PROBLEM DESCRIPTION
Include the line containing "Where would you" and every line after it up to the end of the material below; reproduce them exactly and drop the pictures.

DATA IN THIS EXERCISE
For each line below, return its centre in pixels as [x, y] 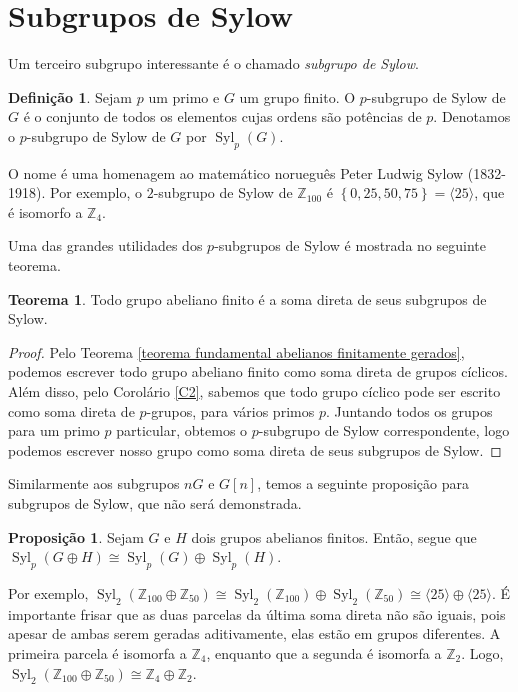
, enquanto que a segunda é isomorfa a [324, 652]
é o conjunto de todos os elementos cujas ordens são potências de [222, 116]
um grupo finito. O [297, 96]
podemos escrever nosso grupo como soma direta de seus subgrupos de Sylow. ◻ [255, 449]
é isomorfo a [45, 211]
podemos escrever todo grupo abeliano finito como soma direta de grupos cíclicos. [258, 371]
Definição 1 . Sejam [70, 96]
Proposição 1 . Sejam [76, 536]
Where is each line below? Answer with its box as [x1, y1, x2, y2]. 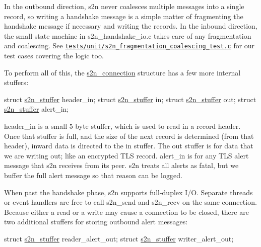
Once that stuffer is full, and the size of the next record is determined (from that [4, 130, 254, 141]
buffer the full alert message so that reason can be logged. [4, 170, 182, 180]
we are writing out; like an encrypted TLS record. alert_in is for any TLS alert [4, 150, 249, 160]
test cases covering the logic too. [4, 50, 104, 61]
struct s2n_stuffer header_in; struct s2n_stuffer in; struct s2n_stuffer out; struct [4, 94, 256, 104]
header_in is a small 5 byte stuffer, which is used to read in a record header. [4, 121, 241, 131]
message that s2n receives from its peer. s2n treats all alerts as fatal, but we [4, 160, 239, 171]
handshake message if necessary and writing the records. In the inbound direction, [4, 21, 257, 31]
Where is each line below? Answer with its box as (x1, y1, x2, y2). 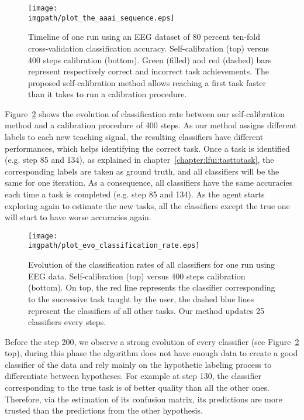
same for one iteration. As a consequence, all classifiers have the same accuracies (5, 176, 293, 189)
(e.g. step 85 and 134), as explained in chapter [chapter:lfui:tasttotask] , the (5, 153, 274, 166)
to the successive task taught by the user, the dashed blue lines (28, 292, 254, 305)
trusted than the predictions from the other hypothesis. (5, 404, 203, 416)
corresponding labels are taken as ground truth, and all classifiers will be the (5, 165, 279, 177)
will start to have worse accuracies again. (5, 211, 151, 223)
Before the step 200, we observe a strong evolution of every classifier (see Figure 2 (5, 335, 299, 347)
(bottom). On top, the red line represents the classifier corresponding (28, 281, 275, 293)
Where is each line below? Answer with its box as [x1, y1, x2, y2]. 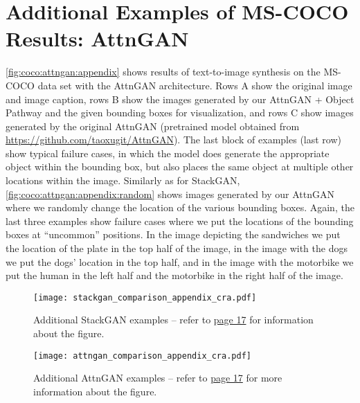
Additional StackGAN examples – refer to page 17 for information [33, 312, 314, 327]
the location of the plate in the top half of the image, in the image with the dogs [6, 241, 348, 256]
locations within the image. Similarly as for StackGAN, [6, 173, 240, 188]
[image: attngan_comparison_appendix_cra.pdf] [33, 350, 251, 361]
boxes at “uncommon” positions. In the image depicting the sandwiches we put [6, 227, 341, 242]
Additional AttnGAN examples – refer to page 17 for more [33, 370, 282, 385]
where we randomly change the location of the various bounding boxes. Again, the [6, 200, 354, 215]
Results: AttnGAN [6, 24, 189, 53]
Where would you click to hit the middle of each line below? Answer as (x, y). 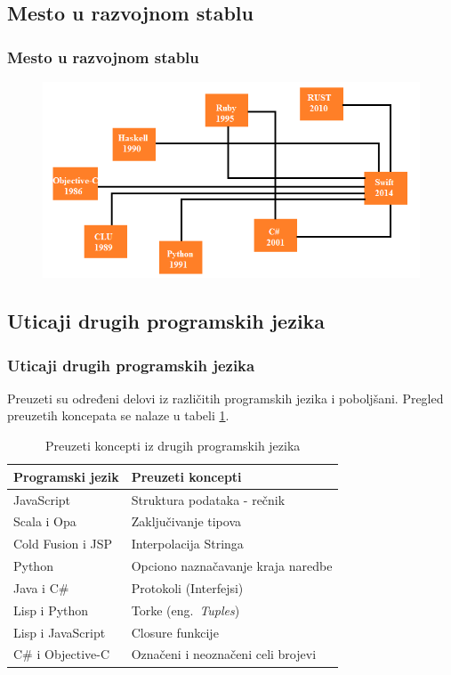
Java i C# (41, 587)
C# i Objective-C (62, 654)
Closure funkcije (175, 632)
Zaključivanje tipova (186, 521)
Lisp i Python (51, 610)
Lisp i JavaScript (60, 632)
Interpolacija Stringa (187, 544)
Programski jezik (66, 476)

RESULT OF THE EXERCISE
Where would you click to hit the middle of each line below? Answer as (x, y). 
Java i C# (41, 587)
C# i Objective-C (62, 654)
Closure funkcije (175, 632)
Zaključivanje tipova (186, 521)
Lisp i Python (51, 610)
Lisp i JavaScript (60, 632)
Interpolacija Stringa (187, 544)
Programski jezik (66, 476)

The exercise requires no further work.